* What this task involves
Down to the final character, output the records below as they stand.

Records drawn from a dataset
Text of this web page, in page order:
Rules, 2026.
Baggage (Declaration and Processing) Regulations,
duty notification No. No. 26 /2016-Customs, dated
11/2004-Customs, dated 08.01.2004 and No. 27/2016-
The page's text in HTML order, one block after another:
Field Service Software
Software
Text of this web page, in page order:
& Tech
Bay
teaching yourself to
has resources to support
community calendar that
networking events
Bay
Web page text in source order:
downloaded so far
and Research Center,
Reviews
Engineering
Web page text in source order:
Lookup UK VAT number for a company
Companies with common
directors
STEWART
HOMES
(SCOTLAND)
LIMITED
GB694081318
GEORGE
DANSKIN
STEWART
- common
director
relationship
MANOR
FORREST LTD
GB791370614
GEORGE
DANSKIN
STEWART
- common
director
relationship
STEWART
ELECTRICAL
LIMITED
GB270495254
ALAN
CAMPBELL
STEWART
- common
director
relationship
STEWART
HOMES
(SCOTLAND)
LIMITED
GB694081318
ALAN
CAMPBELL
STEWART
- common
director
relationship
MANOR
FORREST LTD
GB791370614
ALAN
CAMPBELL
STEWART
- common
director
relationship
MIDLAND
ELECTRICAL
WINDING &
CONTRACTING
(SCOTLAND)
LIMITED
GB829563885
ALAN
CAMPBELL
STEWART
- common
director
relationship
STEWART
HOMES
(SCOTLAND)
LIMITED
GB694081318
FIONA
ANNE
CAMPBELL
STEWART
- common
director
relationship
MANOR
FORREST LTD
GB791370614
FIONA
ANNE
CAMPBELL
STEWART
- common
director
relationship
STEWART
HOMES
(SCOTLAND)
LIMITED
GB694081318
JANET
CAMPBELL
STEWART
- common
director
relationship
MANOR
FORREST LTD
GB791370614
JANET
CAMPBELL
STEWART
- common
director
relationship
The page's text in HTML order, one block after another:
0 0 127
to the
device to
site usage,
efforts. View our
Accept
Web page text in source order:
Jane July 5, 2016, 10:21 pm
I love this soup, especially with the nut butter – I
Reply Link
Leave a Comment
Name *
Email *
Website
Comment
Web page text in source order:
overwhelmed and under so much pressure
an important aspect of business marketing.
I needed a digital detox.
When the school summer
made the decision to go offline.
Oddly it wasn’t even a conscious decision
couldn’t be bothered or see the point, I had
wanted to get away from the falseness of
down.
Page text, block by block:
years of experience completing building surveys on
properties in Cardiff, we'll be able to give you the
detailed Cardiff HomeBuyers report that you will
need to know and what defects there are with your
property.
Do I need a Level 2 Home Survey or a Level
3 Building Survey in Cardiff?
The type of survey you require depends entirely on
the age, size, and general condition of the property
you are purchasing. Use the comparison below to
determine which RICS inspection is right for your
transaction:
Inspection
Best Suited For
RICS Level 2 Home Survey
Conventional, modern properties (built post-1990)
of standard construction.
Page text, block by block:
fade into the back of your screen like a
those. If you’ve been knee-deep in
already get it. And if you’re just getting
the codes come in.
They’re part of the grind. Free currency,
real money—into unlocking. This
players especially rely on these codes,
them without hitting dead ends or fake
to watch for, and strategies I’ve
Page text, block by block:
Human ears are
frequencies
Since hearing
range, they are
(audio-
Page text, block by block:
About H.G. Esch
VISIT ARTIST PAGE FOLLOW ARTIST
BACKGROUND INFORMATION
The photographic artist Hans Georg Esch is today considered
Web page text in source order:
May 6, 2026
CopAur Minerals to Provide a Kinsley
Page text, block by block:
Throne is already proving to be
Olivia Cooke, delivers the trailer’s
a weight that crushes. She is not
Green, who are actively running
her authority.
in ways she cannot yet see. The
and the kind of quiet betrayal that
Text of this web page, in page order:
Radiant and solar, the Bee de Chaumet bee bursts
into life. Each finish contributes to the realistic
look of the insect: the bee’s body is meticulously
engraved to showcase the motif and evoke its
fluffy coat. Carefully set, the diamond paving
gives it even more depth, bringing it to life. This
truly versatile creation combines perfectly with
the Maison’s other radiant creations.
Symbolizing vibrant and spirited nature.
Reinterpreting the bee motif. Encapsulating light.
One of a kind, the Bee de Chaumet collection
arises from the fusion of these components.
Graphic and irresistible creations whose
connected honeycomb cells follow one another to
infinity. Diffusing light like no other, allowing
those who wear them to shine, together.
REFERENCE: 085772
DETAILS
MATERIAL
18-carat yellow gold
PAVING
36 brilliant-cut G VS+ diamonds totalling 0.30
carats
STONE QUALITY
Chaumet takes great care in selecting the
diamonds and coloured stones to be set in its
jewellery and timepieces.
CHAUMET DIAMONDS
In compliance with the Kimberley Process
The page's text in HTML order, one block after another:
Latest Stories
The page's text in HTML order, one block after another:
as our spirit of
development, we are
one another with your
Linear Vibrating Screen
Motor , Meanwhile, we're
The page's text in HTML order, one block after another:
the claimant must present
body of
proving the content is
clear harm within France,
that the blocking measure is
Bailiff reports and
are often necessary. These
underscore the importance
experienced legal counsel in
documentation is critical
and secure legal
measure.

* Written response
Text of this web page, in page order:
Rules, 2026.
Baggage (Declaration and Processing) Regulations,
duty notification No. No. 26 /2016-Customs, dated
11/2004-Customs, dated 08.01.2004 and No. 27/2016-
The page's text in HTML order, one block after another:
Field Service Software
Software
Text of this web page, in page order:
& Tech
Bay
teaching yourself to
has resources to support
community calendar that
networking events
Bay
Web page text in source order:
downloaded so far
and Research Center,
Reviews
Engineering
Web page text in source order:
Lookup UK VAT number for a company
Companies with common
directors
STEWART
HOMES
(SCOTLAND)
LIMITED
GB694081318
GEORGE
DANSKIN
STEWART
- common
director
relationship
MANOR
FORREST LTD
GB791370614
GEORGE
DANSKIN
STEWART
- common
director
relationship
STEWART
ELECTRICAL
LIMITED
GB270495254
ALAN
CAMPBELL
STEWART
- common
director
relationship
STEWART
HOMES
(SCOTLAND)
LIMITED
GB694081318
ALAN
CAMPBELL
STEWART
- common
director
relationship
MANOR
FORREST LTD
GB791370614
ALAN
CAMPBELL
STEWART
- common
director
relationship
MIDLAND
ELECTRICAL
WINDING &
CONTRACTING
(SCOTLAND)
LIMITED
GB829563885
ALAN
CAMPBELL
STEWART
- common
director
relationship
STEWART
HOMES
(SCOTLAND)
LIMITED
GB694081318
FIONA
ANNE
CAMPBELL
STEWART
- common
director
relationship
MANOR
FORREST LTD
GB791370614
FIONA
ANNE
CAMPBELL
STEWART
- common
director
relationship
STEWART
HOMES
(SCOTLAND)
LIMITED
GB694081318
JANET
CAMPBELL
STEWART
- common
director
relationship
MANOR
FORREST LTD
GB791370614
JANET
CAMPBELL
STEWART
- common
director
relationship
The page's text in HTML order, one block after another:
0 0 127
to the
device to
site usage,
efforts. View our
Accept
Web page text in source order:
Jane July 5, 2016, 10:21 pm
I love this soup, especially with the nut butter – I
Reply Link
Leave a Comment
Name *
Email *
Website
Comment
Web page text in source order:
overwhelmed and under so much pressure
an important aspect of business marketing.
I needed a digital detox.
When the school summer
made the decision to go offline.
Oddly it wasn’t even a conscious decision
couldn’t be bothered or see the point, I had
wanted to get away from the falseness of
down.
Page text, block by block:
years of experience completing building surveys on
properties in Cardiff, we'll be able to give you the
detailed Cardiff HomeBuyers report that you will
need to know and what defects there are with your
property.
Do I need a Level 2 Home Survey or a Level
3 Building Survey in Cardiff?
The type of survey you require depends entirely on
the age, size, and general condition of the property
you are purchasing. Use the comparison below to
determine which RICS inspection is right for your
transaction:
Inspection
Best Suited For
RICS Level 2 Home Survey
Conventional, modern properties (built post-1990)
of standard construction.
Page text, block by block:
fade into the back of your screen like a
those. If you’ve been knee-deep in
already get it. And if you’re just getting
the codes come in.
They’re part of the grind. Free currency,
real money—into unlocking. This
players especially rely on these codes,
them without hitting dead ends or fake
to watch for, and strategies I’ve
Page text, block by block:
Human ears are
frequencies
Since hearing
range, they are
(audio-
Page text, block by block:
About H.G. Esch
VISIT ARTIST PAGE FOLLOW ARTIST
BACKGROUND INFORMATION
The photographic artist Hans Georg Esch is today considered
Web page text in source order:
May 6, 2026
CopAur Minerals to Provide a Kinsley
Page text, block by block:
Throne is already proving to be
Olivia Cooke, delivers the trailer’s
a weight that crushes. She is not
Green, who are actively running
her authority.
in ways she cannot yet see. The
and the kind of quiet betrayal that
Text of this web page, in page order:
Radiant and solar, the Bee de Chaumet bee bursts
into life. Each finish contributes to the realistic
look of the insect: the bee’s body is meticulously
engraved to showcase the motif and evoke its
fluffy coat. Carefully set, the diamond paving
gives it even more depth, bringing it to life. This
truly versatile creation combines perfectly with
the Maison’s other radiant creations.
Symbolizing vibrant and spirited nature.
Reinterpreting the bee motif. Encapsulating light.
One of a kind, the Bee de Chaumet collection
arises from the fusion of these components.
Graphic and irresistible creations whose
connected honeycomb cells follow one another to
infinity. Diffusing light like no other, allowing
those who wear them to shine, together.
REFERENCE: 085772
DETAILS
MATERIAL
18-carat yellow gold
PAVING
36 brilliant-cut G VS+ diamonds totalling 0.30
carats
STONE QUALITY
Chaumet takes great care in selecting the
diamonds and coloured stones to be set in its
jewellery and timepieces.
CHAUMET DIAMONDS
In compliance with the Kimberley Process
The page's text in HTML order, one block after another:
Latest Stories
The page's text in HTML order, one block after another:
as our spirit of
development, we are
one another with your
Linear Vibrating Screen
Motor , Meanwhile, we're
The page's text in HTML order, one block after another:
the claimant must present
body of
proving the content is
clear harm within France,
that the blocking measure is
Bailiff reports and
are often necessary. These
underscore the importance
experienced legal counsel in
documentation is critical
and secure legal
measure.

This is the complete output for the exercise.